# car insurance



## david_oz (Jul 23, 2009)

hi everyone

i'm an australian living in calgary. ive been here for about 6 months and im looking to buy a car pretty soon. im probably not going to get anything fancy, likely a small car around the $5-10k mark.

i'm looking at quotes for insurance though and the premiums seem to be off the charts expensive. a bit about me:

- i'm a 23 year old male
- been driving for 6 years without any incidents and have a perfect driving history (although only in australia, never in north america - some insurance companies are asking this)
- i live in the NW of calgary in a very safe area
- im probably going to put < 10,000km / year on the car

the sorts of quotes im getting are around the $3,000 / year mark!!! even if i just go for 3rd party liability insurance the quotes are still anywhere around $1500+ which in my mind is just crazy - especially since im only buying the car to drive to the snow every weekend in winter! apart from that it probably wont get used that much

has anyone else had a similar issue and can recommend something for me??

cheers

Dave


----------



## Auld Yin (Mar 10, 2009)

I'm sorry to tell you but auto insurance in Canada is inordinately expensive. You're going to have to do a lot of shopping around but even the best quote will be very dear. It may help if you can obtain confirmation from your Australian insurer of your good driving record there but your age here is against you.


----------



## JulianQ101 (Jul 17, 2009)

I often joke about insurance in Canada. The country shouldn't brag about low crime rates because car insurance is a legalized mugging. 
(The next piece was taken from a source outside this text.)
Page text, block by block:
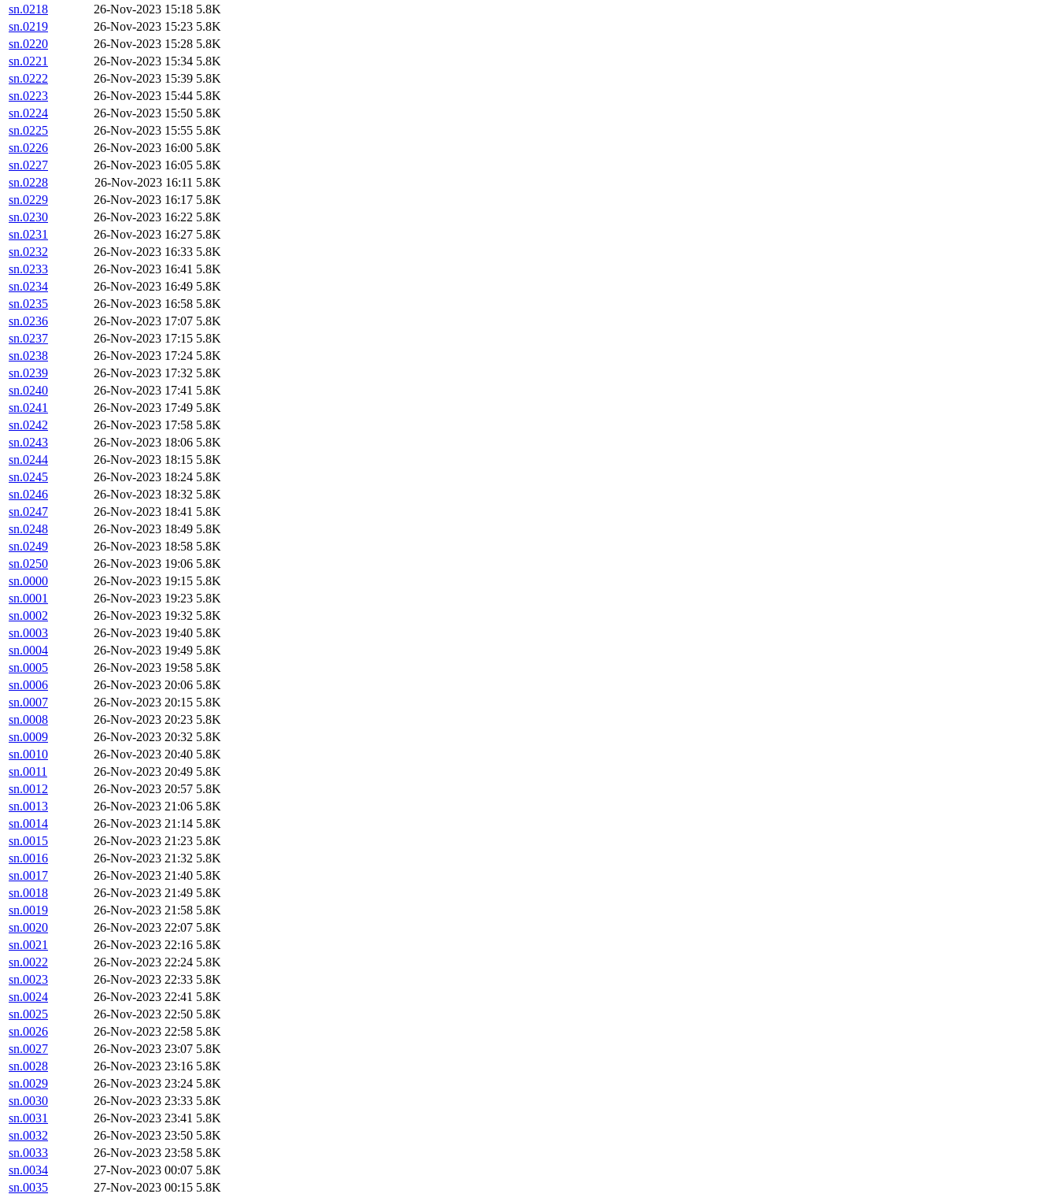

When we arrived here 5 years ago I also paid several thousand a year insurance on a cheap car. My pocket hurts just thinking about it; and my current rates are still waaaaaaay too high in my opinion.

Canada is a great country - car insurance EXCLUDED.


----------



## mcd1203 (Nov 25, 2008)

get a record from your insurance company in Australia. Also decide how much coverage you want for a vehicle. When we bought older vehicles or cheaper ones we always went with the basic


----------



## spandza (Jul 29, 2009)

david_oz said:


> hi everyone
> 
> i'm an australian living in calgary. ive been here for about 6 months and im looking to buy a car pretty soon. im probably not going to get anything fancy, likely a small car around the $5-10k mark.
> 
> ...


Hi Dave,

When we first arrived here we rented a vehicle every weekend from Budget for $30 and our insurance was covered on our RBC Visa Avion credit card and then we'd fill the tank, or it is often $99 for the week. Means you can flip cars, sometimes get upgrades etc. Being under 25 can be a hassle though. We found Canadian Direct Insurance to be best and we got driver extracts as well as copies of all our licenses from previous years

Sharon


----------